**Introduction**

Learning number patterns is crucial since it supports the development of a solid mathematical foundation and facilitates dealing with numbers. We will be able to understand the connections between different numbers. Thinking abilities will be improved, including observing sequences and predicting what will happen next.

This article will discuss polygonal numbers that incorporate number patterns, how to describe a sequence of polygonal numbers using dots, and how to determine a given polygonal number depending on its order.

**What are polygonal numbers?**

**Definition**

In mathematics, polygonal numbers are nonnegative integers that are represented by regular polygons made of geometrically arranged, evenly spaced points. When the number of equidistant points used to represent a polygon expands, it enlarges in size in a predictable way.

Typically, a geometric figure made up of dots is used to represent polygonal numbers. The number of dots used rises in subsequent polygons, expanding from a central point outward. Triangles, squares, pentagons, and hexagons are the shapes of the first four polygonal numbers.

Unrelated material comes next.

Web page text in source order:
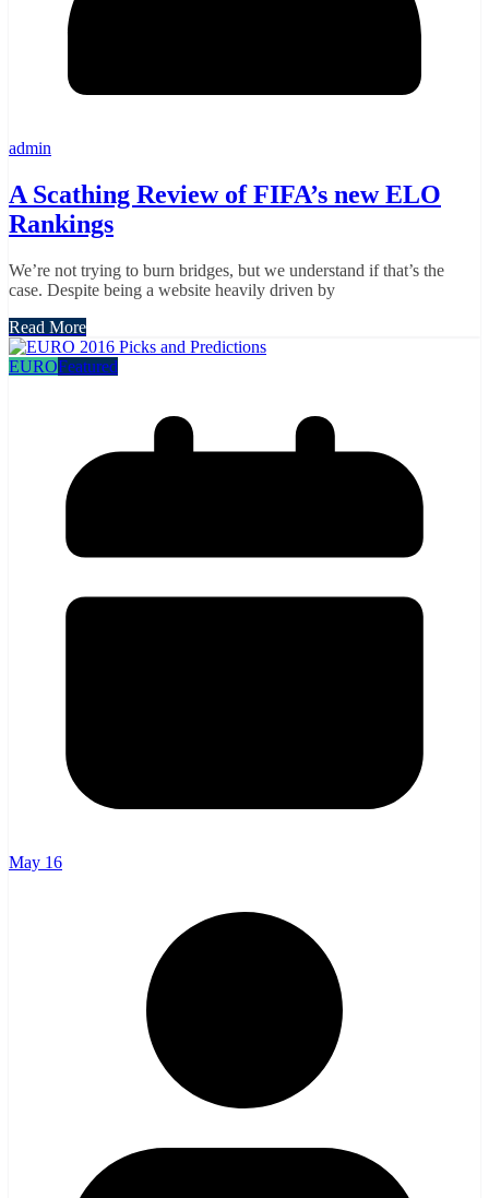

The foundation of polygonal numbers, as demonstrated in the image above, is to consider all polygonal forms and sizes as numerical values. The blue dots represent triangular numbers that fall into the sequence of 1, 3, 6, 10, and so forth. The green dots represent square numbers, which lead to the numbers 1, 4, 9, 16, 25, and so on. The orange dots represent pentagonal numbers in the following order: 1, 5, 12, 22, 35, 51, 70, etc. The sequence of hexagonal numbers, represented by the red dots, is 1, 6, 15, 28, 45, and so forth.

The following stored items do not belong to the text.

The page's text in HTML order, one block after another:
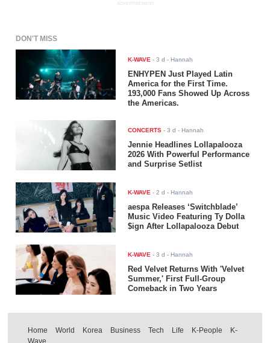
ADVERTISEMENT
DON'T MISS
K-WAVE -3 d - Hannah
ENHYPEN Just Played Latin
America for the First Time.
193,000 Fans Showed Up Across
the Americas.
CONCERTS -3 d - Hannah
Jennie Headlines Lollapalooza
2026 With Powerful Performance
and Surprise Setlist
K-WAVE -2 d - Hannah
aespa Releases ‘Switchblade’
Music Video Featuring Ty Dolla
$ign After Lollapalooza Debut
K-WAVE -3 d - Hannah
Red Velvet Returns With 'Velvet
Summer,' First Full-Group
Comeback in Two Years
Home World Korea Business Tech Life K-People
K-
Wave

**How to find the next polygonal number?**

Let us use dots to show the next triangular, square, and pentagonal numbers.

The augmenting array of dots of polygonal numbers has the following stages.

The first polygonal number is always 1.

The polygon’s vertex count is the second number.

The third and subsequent values can be obtained by adding one point to each of two adjacent sides, followed by creating another regular polygon on top of the first.

**Triangular Numbers**

The first triangular number is 1.

The second triangular number is 3 since a triangle has three vertices.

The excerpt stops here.